Fast forward to almost twenty years later, and I have a lot of writing credits in my repertoire. I attended college for journalism, where I wrote articles for the school paper and had some of my poems published in the college literary journal. I wrote more articles for my local newspaper and even some scripts for the broadcast news station at the internships I did. Lately though, I’ve been trying to branch out for paid opportunities to publish my work, with the ultimate goal of publishing a book. Wanting to learn more about it, I found Scratch, Writers, Money, and the Art of Making a Living.

Scratch is an anthology, compiled by writer Manjula Martin, filled with essays and interviews from various authors and writers. The focus is money in writing and whether it’s possible to make a living solely off of writing, a topic Martin feels is somewhat taboo in the literary world. The book is split into three sections: Early Days, the Daily Grind and Selling Out.

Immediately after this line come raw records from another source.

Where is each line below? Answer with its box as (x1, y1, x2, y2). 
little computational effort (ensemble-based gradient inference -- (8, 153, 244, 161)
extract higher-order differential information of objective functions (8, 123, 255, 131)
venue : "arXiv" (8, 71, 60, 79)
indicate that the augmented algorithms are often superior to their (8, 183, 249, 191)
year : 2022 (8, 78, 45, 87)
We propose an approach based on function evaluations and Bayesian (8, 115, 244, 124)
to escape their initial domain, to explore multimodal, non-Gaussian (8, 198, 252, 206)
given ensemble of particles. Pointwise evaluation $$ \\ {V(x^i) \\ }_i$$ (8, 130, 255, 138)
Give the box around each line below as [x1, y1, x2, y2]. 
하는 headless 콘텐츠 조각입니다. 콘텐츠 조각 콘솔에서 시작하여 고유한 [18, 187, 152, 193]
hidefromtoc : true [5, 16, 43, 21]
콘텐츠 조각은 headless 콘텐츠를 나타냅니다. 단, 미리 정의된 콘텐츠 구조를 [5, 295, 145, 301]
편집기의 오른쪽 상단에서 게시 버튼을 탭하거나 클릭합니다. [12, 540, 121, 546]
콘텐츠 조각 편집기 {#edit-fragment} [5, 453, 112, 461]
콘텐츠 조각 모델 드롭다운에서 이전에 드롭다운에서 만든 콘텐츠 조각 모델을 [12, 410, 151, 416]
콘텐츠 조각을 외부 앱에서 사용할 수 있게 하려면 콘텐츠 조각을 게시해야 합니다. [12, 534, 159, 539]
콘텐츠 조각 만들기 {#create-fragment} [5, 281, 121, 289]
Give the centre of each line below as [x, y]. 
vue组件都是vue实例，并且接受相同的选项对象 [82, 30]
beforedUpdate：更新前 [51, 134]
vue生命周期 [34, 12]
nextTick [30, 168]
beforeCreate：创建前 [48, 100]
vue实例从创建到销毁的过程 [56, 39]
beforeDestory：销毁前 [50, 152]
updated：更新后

One of the qualities I liked about this book is how diverse the writers are. Instead of focusing on authors of just one genre, Martin included pieces from authors of young adult, nonfiction, fiction, thrillers, and so on. Each writer had their own opinion on money in the writing world, some say you still need a day job, while others say it is possible to scrap by on writing. Numerous topics such as ghostwriting, publishing, and agents are covered. They really show how multi-faceted the business of writing really is.

I found it fascinating to learn about how the writers decided they wanted to write, how they came up with ideas and the different ways they execute their writing processes. Each author has their own voice, some truthful, others humorous, some even using expletives. It shows that not every writer is the same and aren’t always afraid to show their true selves.